I've been able to lower 180lb climbers easily in autoblock mode. I thought it was pretty simple. |  |
By Rob Dillon From Leadville, CO Oct 16, 2006
| FWIW, a Neutrino will easily slide into the release point if you don't have a skinny sling handy.
This is a sweet device. Recommended. |  |
By Nate Weitzel Oct 16, 2006
| Rappelled down single 8.6 and 8.1 while simul-rapelling with the ATC Guide for the Diamond raps. Plenty of stopping power even on a single skinny line, I didn't use or feel the need to use a prussik / auto-block back up. It is good. |  |
By rhyang From San Jose, CA Oct 17, 2006
| At first I was skeptical, but I'm a convert for most cragging applications, especially with groups. For alpine stuff with bivy/ice gear thrown in I still prefer the reversino with my 8.1mm doubles, since in that situation I am interested in lighter weight of *everything*. |  |
By David Champion From Littleton, CO Oct 19, 2006
| There's not a word here from anyone about the Trango B-52. I switched to the B-52 about a year and a half ago after I got fed up with my Petzl Reverso. The B-52 is super light and doesn't bind constantly like the Reverso, which was my main gripe about it (I think it had a tendency to kink up my ropes, too). The B-52 has an auto-locking feature, too, without extra holes or welded keepers.
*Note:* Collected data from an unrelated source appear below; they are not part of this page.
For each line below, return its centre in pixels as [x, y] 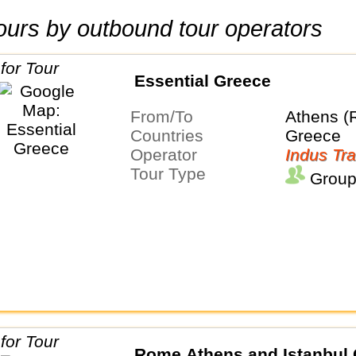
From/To [166, 117]
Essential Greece [202, 81]
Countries [172, 136]
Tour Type [172, 174]
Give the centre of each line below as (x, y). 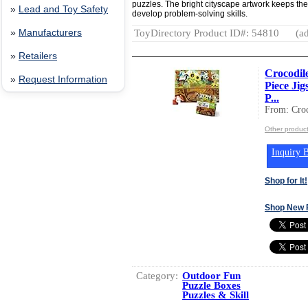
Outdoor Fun (211, 275)
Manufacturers (50, 33)
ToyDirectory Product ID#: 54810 (207, 33)
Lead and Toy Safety (63, 9)
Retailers (38, 56)
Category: (157, 275)
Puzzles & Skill (216, 295)
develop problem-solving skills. (190, 13)

It's easy to set up in auto-locking mode and easy to feed rope when weighted which, in spite of previous comments here, I have found comes in very handy if my partner is hanging and needs to be lowered. You just attach a sling to the binding locker and, when you need to feed weighted rope, pull the sling in the opposite direction of pull.
By the way, I neither work for, nor have I been influenced in any way by, Trango. |  |
By Ron Olsen Administrator From Boulder, CO Oct 19, 2006
| David Champion wrote: There's not a word here from anyone about the Trango B-52. ...maybe because this is a review of the BD ATC-Guide? :-)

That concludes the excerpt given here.